Why aren’t my photos good enough? Why can’t you use my logo? (part 2)

Why aren’t my photos good enough? Why can’t you use my logo? (part 2)

Written by Lauren Gajdek


[Imagine whiny voice]: “But my photos looked good on my computer screen!”

In part 1 of this blog post, we talked about why you might have had trouble sending your logo—or any design you created—off for printing because it was the wrong type of image file (i.e. vector vs. raster art).

Now let’s figure out why your images are displaying perfectly on your monitor, but your design agency/printing company is telling you they just aren’t good enough.

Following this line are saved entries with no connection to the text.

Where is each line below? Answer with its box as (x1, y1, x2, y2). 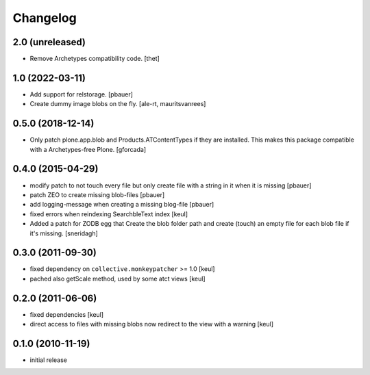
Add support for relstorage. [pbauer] (29, 90, 134, 99)
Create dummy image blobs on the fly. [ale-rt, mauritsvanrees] (29, 100, 206, 108)
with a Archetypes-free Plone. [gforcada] (29, 145, 147, 153)
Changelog (12, 10, 77, 25)
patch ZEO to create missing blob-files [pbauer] (29, 190, 165, 198)
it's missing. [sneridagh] (29, 229, 99, 237)
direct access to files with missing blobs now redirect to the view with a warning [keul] (29, 320, 274, 328)
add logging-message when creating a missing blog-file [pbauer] (29, 201, 214, 209)

Before you get offended, please know that your artistic friends are not simply trying to make life difficult for you. They actually want to help you make your finished project look great, but they are pretty much powerless to do so if your photo resolution isn’t high enough.

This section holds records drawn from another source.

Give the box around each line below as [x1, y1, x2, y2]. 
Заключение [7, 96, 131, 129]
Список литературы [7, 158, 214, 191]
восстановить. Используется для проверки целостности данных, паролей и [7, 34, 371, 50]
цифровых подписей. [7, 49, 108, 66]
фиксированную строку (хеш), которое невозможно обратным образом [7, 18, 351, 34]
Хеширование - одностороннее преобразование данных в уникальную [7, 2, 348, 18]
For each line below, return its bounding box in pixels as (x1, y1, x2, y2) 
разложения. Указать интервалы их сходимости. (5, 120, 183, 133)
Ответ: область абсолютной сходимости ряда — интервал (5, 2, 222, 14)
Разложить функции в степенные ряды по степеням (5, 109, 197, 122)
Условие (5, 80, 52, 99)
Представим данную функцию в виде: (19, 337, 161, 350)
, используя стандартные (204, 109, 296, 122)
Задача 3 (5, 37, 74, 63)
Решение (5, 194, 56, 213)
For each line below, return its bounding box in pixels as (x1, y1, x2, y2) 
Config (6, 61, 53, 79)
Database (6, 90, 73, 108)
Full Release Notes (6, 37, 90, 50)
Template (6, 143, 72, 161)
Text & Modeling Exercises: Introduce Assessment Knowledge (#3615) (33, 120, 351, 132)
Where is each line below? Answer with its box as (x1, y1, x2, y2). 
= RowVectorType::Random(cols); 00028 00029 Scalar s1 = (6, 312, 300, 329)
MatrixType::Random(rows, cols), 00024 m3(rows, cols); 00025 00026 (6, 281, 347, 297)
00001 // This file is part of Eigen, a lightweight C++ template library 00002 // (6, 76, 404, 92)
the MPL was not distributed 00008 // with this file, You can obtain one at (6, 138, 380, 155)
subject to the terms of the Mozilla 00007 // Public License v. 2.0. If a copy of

But it looked great on your monitor, right? Right. The reason is because your screen resolution displays at 72 pixels per inch (ppi – remember our previous blog post about what pixels are?)

Your designer/printing company is telling you the resolution isn’t high enough because professional offset printing typically requires at least 300 ppi. You may be thinking, “Three HUNDRED? What? How am I supposed to get a photo with quality that high?”

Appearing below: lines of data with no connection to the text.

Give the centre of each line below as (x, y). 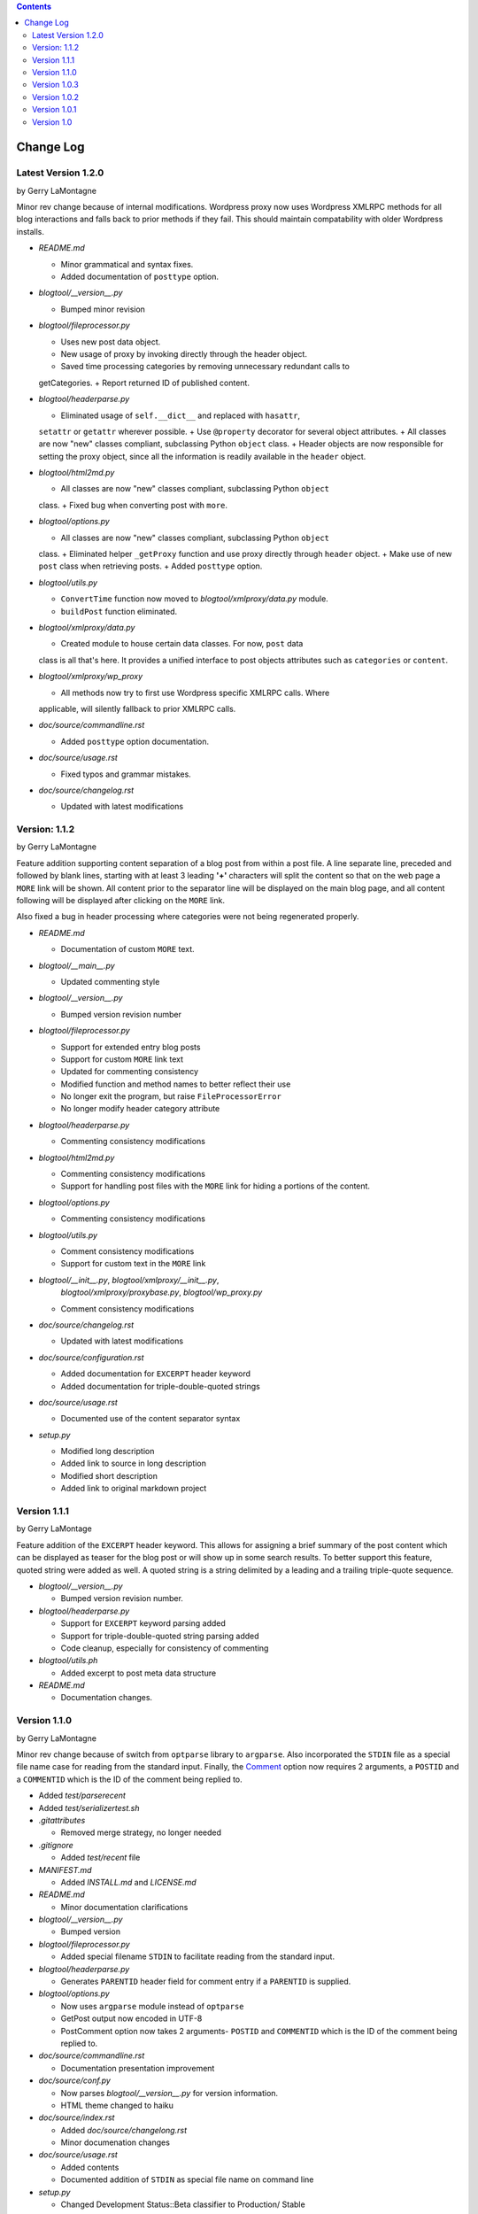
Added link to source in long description (134, 1463)
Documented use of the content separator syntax (150, 1419)
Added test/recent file (100, 1858)
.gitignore (56, 1845)
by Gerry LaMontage (54, 1529)
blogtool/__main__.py (77, 965)
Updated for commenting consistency (130, 1072)
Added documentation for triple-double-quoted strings (161, 1386)

Never fear, Gajdek Graphics is here to put your mind at ease. True, if someone else originally sent you the faulty image, you may have to chase them down and get a higher-resolution version of it. However, if you took the photo yourself, chances are all you need to do is just find the original photo on your camera or on your computer (if you transferred it from your camera.)

Nine times out of 10, your digital camera already had the proper settings when you took the photo in question. It may have been set to take photos at 72 ppi, 96 ppi, 180 or 230 ppi. So that’s a problem, right? Those numbers, after all, are less than 300 ppi. But wait! You’re probably just fine. This is where explaining things gets a little hairy, though. Bear with me; it will turn out all right in the end!

I’m going to use a little table to shed some light on how this works:

High resolution/Small physical size =POSSIBLY GOOD High resolution/Large physical size =GOOD
Low resolution/Low physical size =SORRY, CHARLIE Low resolution/Large physical size =POSSIBLY GOOD

As you can see, resolution is not the only deciding factor on whether your image will print well. The actual physical dimensions also play a role. That is why if your camera is set to 72 dpi but it takes photos measuring 25” x 25,” you won’t have a problem unless you’re printing something colossally huge, such as a banner. A good quality image editing program such as Adobe Photoshop or the less expensive Photoshop Elements will allow you to view a photo’s physical size and resolution by going to the Image Size dialog box in Photoshop (Image > Image Size) or Photoshop Elements (Image > Resize > Image Size).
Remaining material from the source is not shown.